TASK DIRECTIONS
All of the lines below need to be copied exactly, apart from the pictures.

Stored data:
= = =
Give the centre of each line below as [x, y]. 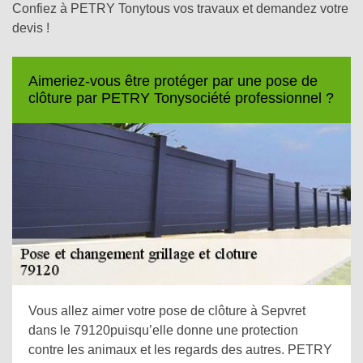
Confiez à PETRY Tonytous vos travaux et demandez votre [180, 9]
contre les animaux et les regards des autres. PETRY [180, 350]
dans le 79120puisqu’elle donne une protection [163, 330]
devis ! [31, 28]
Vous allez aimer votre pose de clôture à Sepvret [167, 311]
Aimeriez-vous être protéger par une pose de [173, 81]
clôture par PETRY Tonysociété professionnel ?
= = =
YOUR SOLUTION
Give the centre of each line below as [x, y]. 
Confiez à PETRY Tonytous vos travaux et demandez votre [180, 9]
contre les animaux et les regards des autres. PETRY [180, 350]
dans le 79120puisqu’elle donne une protection [163, 330]
devis ! [31, 28]
Vous allez aimer votre pose de clôture à Sepvret [167, 311]
Aimeriez-vous être protéger par une pose de [173, 81]
clôture par PETRY Tonysociété professionnel ?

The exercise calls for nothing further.